Ask HN: Golang weekend project idea - aforarnold
I am trying to learn golang for almost one year. Went through the docs, completed https:&#x2F;&#x2F;tour.golang.org&#x2F; and watched few talks. Now I want to get my Go knowledge in real working code via weekend project. No specific preference, just to let you know I am fluent in Python and working as a backend developer in day job.<p>Thanks in advance.
======
mattkrea
Disclaimer: These sites have never worked for me.

Here are a couple places to look:
[https://www.reddit.com/r/learnprogramming/comments/2a9ygh/10...](https://www.reddit.com/r/learnprogramming/comments/2a9ygh/1000_beginner_programming_projects_xpost/)
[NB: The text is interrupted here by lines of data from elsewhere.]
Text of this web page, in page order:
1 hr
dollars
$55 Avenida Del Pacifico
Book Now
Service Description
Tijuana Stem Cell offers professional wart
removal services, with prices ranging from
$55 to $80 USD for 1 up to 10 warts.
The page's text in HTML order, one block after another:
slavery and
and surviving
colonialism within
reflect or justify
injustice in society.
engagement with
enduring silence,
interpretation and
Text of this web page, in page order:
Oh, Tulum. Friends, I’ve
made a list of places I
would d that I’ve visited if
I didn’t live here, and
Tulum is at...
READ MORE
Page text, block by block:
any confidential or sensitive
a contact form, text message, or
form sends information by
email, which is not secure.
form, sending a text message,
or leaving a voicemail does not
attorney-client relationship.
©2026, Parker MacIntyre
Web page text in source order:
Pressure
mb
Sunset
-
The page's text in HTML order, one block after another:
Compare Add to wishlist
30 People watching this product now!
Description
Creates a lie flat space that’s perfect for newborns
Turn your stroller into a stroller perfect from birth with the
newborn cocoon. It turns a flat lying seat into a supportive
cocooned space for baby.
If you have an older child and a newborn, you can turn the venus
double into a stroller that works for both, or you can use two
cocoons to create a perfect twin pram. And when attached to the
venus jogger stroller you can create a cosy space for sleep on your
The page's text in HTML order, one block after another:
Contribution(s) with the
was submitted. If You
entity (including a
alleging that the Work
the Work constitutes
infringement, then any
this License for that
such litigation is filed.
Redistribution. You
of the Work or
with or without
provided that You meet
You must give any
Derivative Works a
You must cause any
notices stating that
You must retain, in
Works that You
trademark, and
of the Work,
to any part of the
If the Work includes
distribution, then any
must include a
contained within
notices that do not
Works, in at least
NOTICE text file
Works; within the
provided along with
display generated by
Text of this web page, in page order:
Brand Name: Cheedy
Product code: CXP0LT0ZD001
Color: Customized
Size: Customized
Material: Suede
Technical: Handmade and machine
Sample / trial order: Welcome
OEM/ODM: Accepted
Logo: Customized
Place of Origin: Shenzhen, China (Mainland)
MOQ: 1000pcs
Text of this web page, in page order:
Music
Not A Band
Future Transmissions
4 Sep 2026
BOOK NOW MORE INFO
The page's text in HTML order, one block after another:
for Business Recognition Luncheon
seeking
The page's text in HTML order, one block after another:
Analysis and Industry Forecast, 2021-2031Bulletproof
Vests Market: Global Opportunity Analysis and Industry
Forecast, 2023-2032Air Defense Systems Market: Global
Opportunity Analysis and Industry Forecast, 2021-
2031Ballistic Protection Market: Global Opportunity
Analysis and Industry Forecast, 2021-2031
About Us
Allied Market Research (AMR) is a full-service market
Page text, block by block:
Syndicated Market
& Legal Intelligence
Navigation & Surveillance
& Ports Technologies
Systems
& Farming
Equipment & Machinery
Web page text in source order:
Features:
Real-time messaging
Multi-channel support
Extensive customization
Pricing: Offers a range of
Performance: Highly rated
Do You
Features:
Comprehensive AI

I find that a random idea from a stranger doesn't always give me enough
inspiration to move forward or follow through. Instead, try to think about
something that you want to solve for yourself. Maybe a CLI tool that could
help you out or something similar.

------
papaf
Nearly all webmail UIs are written using PHP. Given that 78% of PHP installs
include at least one vulnerability [1] it would be good to have a webmail UI
written in some other language.

[1]
[http://www.theregister.co.uk/2014/12/31/want_to_have_your_se...](http://www.theregister.co.uk/2014/12/31/want_to_have_your_server_pwned_easy_run_php/)

Edit: This is not a dig at PHP, I would not want to install it on one of my
servers because I do not know what I am doing.

------
falcolas
[https://github.com/kanaka/mal](https://github.com/kanaka/mal)

This is more than a weekend's worth of work, but the work is incremental, so
you will see benefits from point 0. This was a lot of fun for me, and it
helped shine light on some of the darker corners of Go.

I'm still working on a version of it myself, using it to experiment with
different coding styles, interfaces, and libraries. A lot of fun.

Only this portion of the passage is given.